The Chef on a Mission to Bring Soulful, Healthy Food to All of Brooklyn

On a Tuesday morning in June, the chef Francesca Chaney decided to scrap the vegan artichoke and heart of palm “fish” cakes that she had been intending to serve that day at Sol Sips, her Brooklyn juice bar. “I wasn’t feeling it in my spirit,” she explains. So, with only a few hours left before opening, she ran down the street to an organic grocery store and quickly revised her concept: She would make a hearty jerk-plantain fritter paired with a citrus stew, topped with a creamy avocado sauce instead. “My brain is wired in a creative way,” Chaney says. “So when it comes to food and drinks, it’s hard to just make a recipe and think, ‘That is it.’”

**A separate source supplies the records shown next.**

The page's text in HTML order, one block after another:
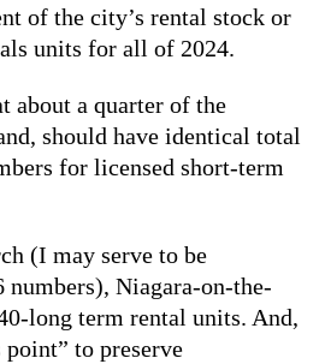
of the city’s rental stock or
units for all of 2024.
about a quarter of the
should have identical total
for licensed short-term
(I may serve to be
numbers), Niagara-on-the-
long term rental units. And,
to preserve
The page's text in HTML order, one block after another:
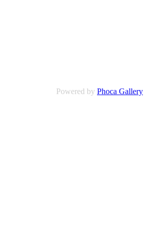
Powered by Phoca Gallery
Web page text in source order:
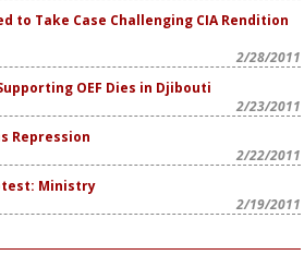
to Take Case Challenging CIA Rendition
2/28/2011
OEF Dies in Djibouti
2/23/2011
Repression
2/22/2011
Ministry
2/19/2011
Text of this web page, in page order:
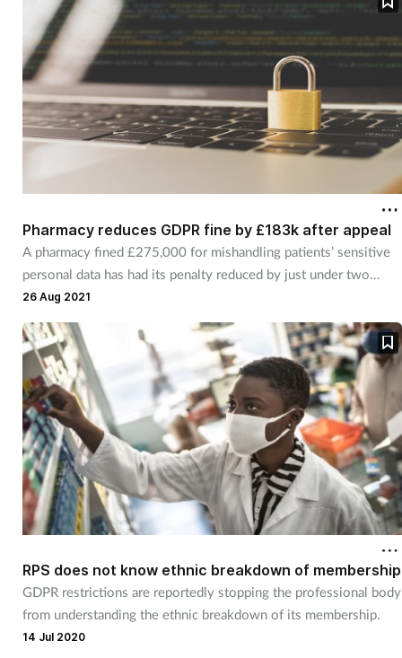
Pharmacy reduces GDPR fine by £183k after appeal
A pharmacy fined £275,000 for mishandling patients’ sensitive
personal data has had its penalty reduced by just under two
thirds.
26 Aug 2021
RPS does not know ethnic breakdown of membership
GDPR restrictions are reportedly stopping the professional body
from understanding the ethnic breakdown of its membership.
14 Jul 2020
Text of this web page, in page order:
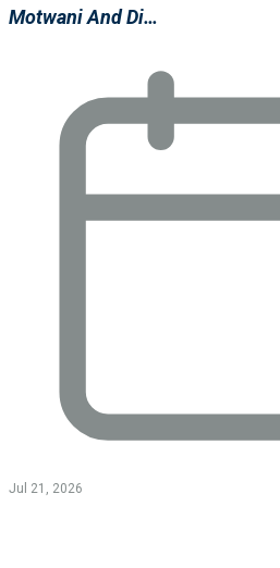
Motwani And Di…
Jul 21, 2026
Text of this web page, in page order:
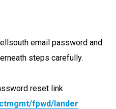
email password and
steps carefully.
reset link
fpwd/lander
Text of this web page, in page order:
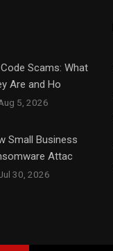
Code Scams: What
Are and Ho
5, 2026
Small Business
Attac
30, 2026
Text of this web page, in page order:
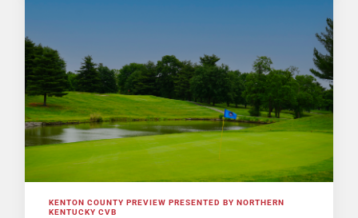
KENTON COUNTY PREVIEW PRESENTED BY NORTHERN
KENTUCKY CVB
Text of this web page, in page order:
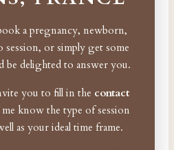
a pregnancy, newborn,
session, or simply get some
be delighted to answer you.
you to fill in the contact
know the type of session
as your ideal time frame.

In the year and a half since she opened Sol Sips on a quiet, mostly residential stretch of Wilson Avenue in Bushwick, Chaney has run her business with the same intuitive, innovative approach. In June, she began the First Taste Tuesdays series, in which she offers novel off-menu creations as a way to experiment as she prepares to introduce her biggest project yet: First Sunday by Sol Sips, the restaurant she plans to open later this summer in the neighborhood that will be able to serve 40 to 50 diners at a time. The full-service restaurant will solidify Chaney’s reputation as a rising star in New York’s food scene, and as an entrepreneur with a heartfelt, holistic approach to feeding her customers. “It comes from not being in the restaurant business,” she says. “My connection to food is wellness.”

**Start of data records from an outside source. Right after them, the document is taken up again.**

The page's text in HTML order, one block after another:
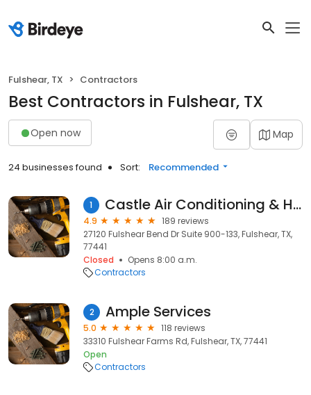
Fulshear, TX Contractors
Best Contractors in Fulshear, TX
Open now Map
24 businesses found Sort: Recommended
1 Castle Air Conditioning & Heating
4.9
189 reviews
27120 Fulshear Bend Dr Suite 900-133, Fulshear, TX,
77441
Closed
Opens 8:00 a.m.
Contractors
2 Ample Services
5.0
118 reviews
33310 Fulshear Farms Rd, Fulshear, TX, 77441
Open
Contractors
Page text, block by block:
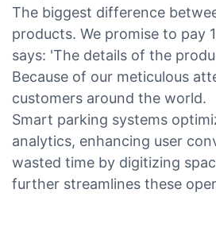
The biggest difference
products. We promise to pay
says: 'The details of the
Because of our meticulous
customers around the world.
Smart parking systems
analytics, enhancing user
wasted time by digitizing
further streamlines these
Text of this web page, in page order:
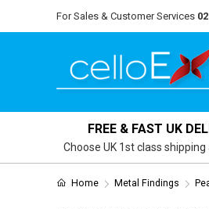
For Sales & Customer Services
FREE & FAST UK
Choose UK 1st class
Home Metal Findings
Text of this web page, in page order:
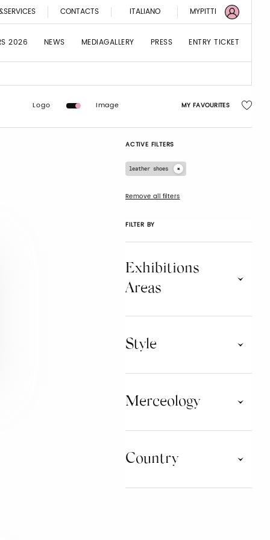
CONTACTS ITALIANO MYPITTI
2026 NEWS MEDIAGALLERY PRESS ENTRY TICKET
Logo Image MY FAVOURITES
ACTIVE FILTERS
leather shoes
Remove all filters
FILTER BY
Exhibitions
Areas
Style
Commercial & Entertainment
Dance Fitness
Swing Culture
Merceology
DANCE ACCESSORIES
OTHER ACCESSORIES
Country
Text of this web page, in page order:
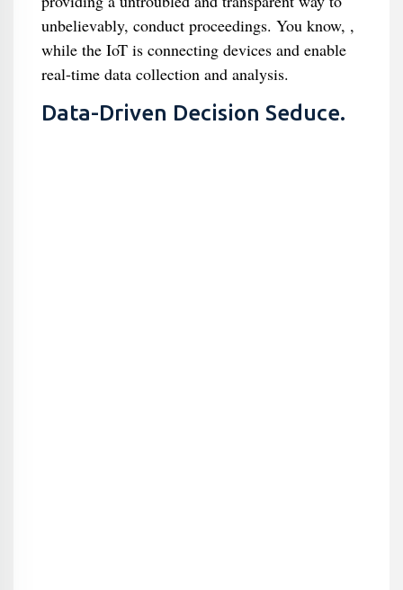
unbelievably, conduct proceedings. You know, ,
while the IoT is connecting devices and enable
real-time data collection and analysis.
Data-Driven Decision Seduce.
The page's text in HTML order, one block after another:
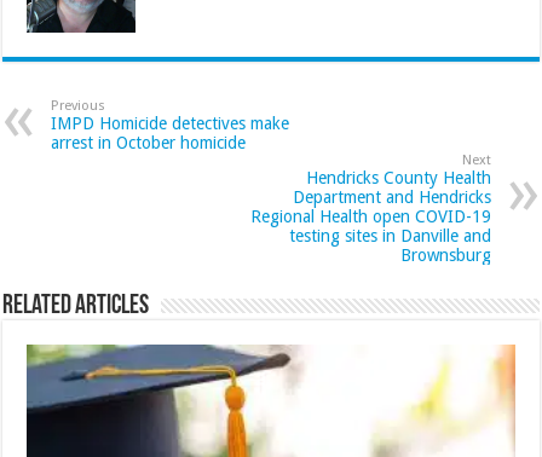
Previous
IMPD Homicide detectives make
arrest in October homicide
Next
Hendricks County Health
Department and Hendricks
Regional Health open COVID-19
testing sites in Danville and
Brownsburg
Related Articles
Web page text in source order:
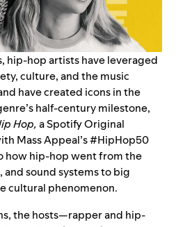
hip-hop artists have leveraged
culture, and the music
have created icons in the
half-century milestone,
Hop,a Spotify Original
Mass Appeal’s #HipHop50
how hip-hop went from the
sound systems to big
cultural phenomenon.
the hosts—rapper and hip-
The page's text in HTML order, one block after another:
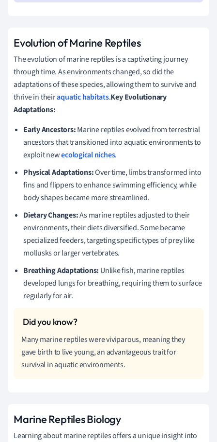
Evolution of Marine Reptiles
The evolution of marine reptiles is a captivating journey
through time. As environments changed, so did the
adaptations of these species, allowing them to survive and
thrive in theiraquatic habitats.Key Evolutionary
Adaptations:
Early Ancestors:Marine reptiles evolved from terrestrial
ancestors that transitioned into aquatic environments to
exploit newecological niches.
Physical Adaptations:Over time, limbs transformed into
fins and flippers to enhance swimming efficiency, while
body shapes became more streamlined.
Dietary Changes:As marine reptiles adjusted to their
environments, their diets diversified. Some became
specialized feeders, targeting specific types of prey like
mollusks or larger vertebrates.
Breathing Adaptations: Unlike fish, marine reptiles
developed lungs for breathing, requiring them to surface
regularly for air.
Many marine reptiles were viviparous, meaning they
gave birth to live young, an advantageous trait for
survival in aquatic environments.
Marine Reptiles Biology
Learning about marine reptiles offers a unique insight into
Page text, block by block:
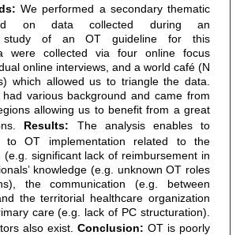
We performed a secondary thematic
on data collected during an
study of an OT guideline for this
were collected via four online focus
online interviews, and a world café (N
which allowed us to triangle the data.
various background and came from
allowing us to benefit from a great
Results: The analysis enables to
to OT implementation related to the
(e.g. significant lack of reimbursement in
knowledge (e.g. unknown OT roles
the communication (e.g. between
the territorial healthcare organization
care (e.g. lack of PC structuration).
also exist. Conclusion: OT is poorly
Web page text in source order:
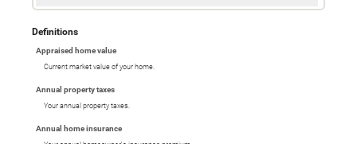
Definitions
Appraised home value
Current market value of your home.
Annual property taxes
Your annual property taxes.
Annual home insurance
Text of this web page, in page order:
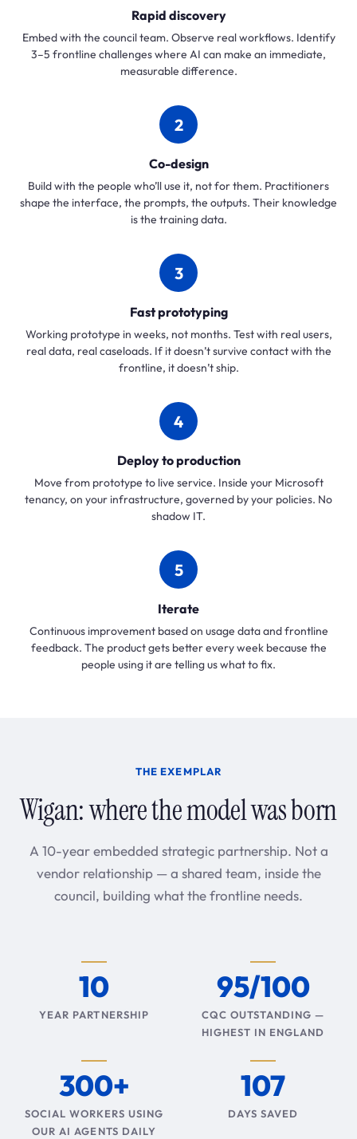
Rapid discovery
Embed with the council team. Observe real workflows. Identify
3–5 frontline challenges where AI can make an immediate,
measurable difference.
2
Co-design
Build with the people who’ll use it, not for them. Practitioners
shape the interface, the prompts, the outputs. Their knowledge
is the training data.
3
Fast prototyping
Working prototype in weeks, not months. Test with real users,
real data, real caseloads. If it doesn’t survive contact with the
frontline, it doesn’t ship.
4
Deploy to production
Move from prototype to live service. Inside your Microsoft
tenancy, on your infrastructure, governed by your policies. No
shadow IT.
5
Iterate
Continuous improvement based on usage data and frontline
feedback. The product gets better every week because the
people using it are telling us what to fix.
THE EXEMPLAR
Wigan: where the model was born
A 10-year embedded strategic partnership. Not a
vendor relationship — a shared team, inside the
council, building what the frontline needs.
10
YEAR PARTNERSHIP
95/100
CQC OUTSTANDING —
HIGHEST IN ENGLAND
300+
SOCIAL WORKERS USING
OUR AI AGENTS DAILY
107
DAYS SAVED
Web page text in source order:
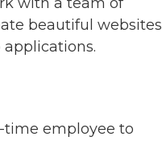
beautiful websites
time employee to
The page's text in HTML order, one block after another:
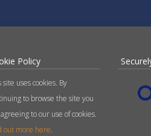
Policy
site uses cookies. By
to browse the site you
to our use of cookies.
out more here.
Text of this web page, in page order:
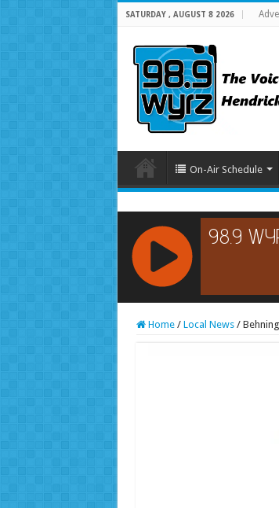
SATURDAY , AUGUST 8 2026
On-Air Schedule
RCAST.NET
Home / Local News /
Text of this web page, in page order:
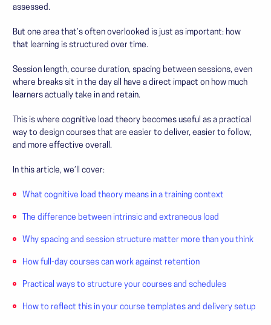
assessed.
But one area that’s often overlooked is just as important: how
that learning is structured over time.
Session length, course duration, spacing between sessions, even
where breaks sit in the day all have a direct impact on how much
learners actually take in and retain.
This is where cognitive load theory becomes useful as a practical
way to design courses that are easier to deliver, easier to follow,
and more effective overall.
In this article, we’ll cover:
What cognitive load theory means in a training context
The difference between intrinsic and extraneous load
Why spacing and session structure matter more than you think
How full-day courses can work against retention
Practical ways to structure your courses and schedules
How to reflect this in your course templates and delivery setup

A native New Yorker with Central American and African-American roots, Chaney has a traditional approach to wellness informed by her upbringing, in which eating whole foods wasn’t a Goop-inspired trend but a practice passed down through the generations. Growing up in East New York, she would watch her Belizean grandmother cook from scratch. “She’d literally grate the coconut, even though she could buy canned coconut milk,” Chaney recalls. Her mother, a nutritionist, also taught her about plant-based eating, even though vegan meals weren’t always readily accessible in the family’s neighborhood. When Chaney enrolled in the pre-health professions program at Brooklyn College in Flatbush, she struggled to find nearby restaurants that served nutritious food. So, at 18, she started mixing up her own elixirs and juices made with ingredients like jackfruit and ginger and selling them at the Life Wellness Center in Bedford-Stuyvesant, an apothecary run by her cousin. Eventually, that nascent drink business evolved into the Sol Sips juice bar, which takes its name from the Spanish word for sun, the “nurturing, high-energy” nickname given to Chaney by her friends.

Sun washed and cozy, the compact storefront — decorated with colorful vinyl-topped bar stools, macramé plant holders and work by Brooklyn artists — accommodates just a dozen or so diners at a time. The kitchen is barely bigger than a closet. Chaney uses portable electric burners to produce a menu of healthful dishes inspired by her heritage: tamarind and jackfruit panini sandwiches; plantains stuffed with beans, peppers and onions; and the Chick’n Biscuit, a sandwich of fried oyster mushrooms on chia-seed-turmeric bread. “I just go based off feeling and try to work with resources I know that my ancestors had,” she says of her culinary style, which centers on transforming widely available whole ingredients into creative vegan versions of familiar dishes. “Everything is gluten free and soy free,” she says. “It’s just feel-good food for the body.”

While Chaney’s primary focus is developing new flavors in her kitchen, the lack of access to healthful meals that first spurred her to create Sol Sips is never far from her mind. According to the Food Bank for New York City, nearly one in six people in Bushwick face food insecurity, a term for uncertain or limited access to affordable, nutritious food. So to serve the local community, Sol Sips offers a pay-what-you-can brunch on Saturdays with a sliding scale of $7 to $15 a dish. Chaney will continue her quest to make plant-based foods accessible and affordable at First Sunday, and she says ensuring that the new space engages the Bushwick community is equally important. Accordingly, the restaurant will serve as a gallery for neighborhood artists, with a stage to host local musicians and ample room for dancing.

These days, it’s not uncommon for health-conscious New Yorkers of color from the Bronx or Harlem to make the pilgrimage to the small restaurant — often requesting a photo with Chaney before they pay their bill. “I’m a black woman who owns a business in gentrified Brooklyn,” Chaney says. “Visibility is important, especially in vegan food.” As she prepares for the opening of First Sunday, she’s determined to hold on to what makes her, and the spaces she creates, so vital. “This is a thing for my inner being,” she says of her culinary crusade. “I need to make sure that I don’t lose the spirit.” After all, she says, “You can taste it in the food.”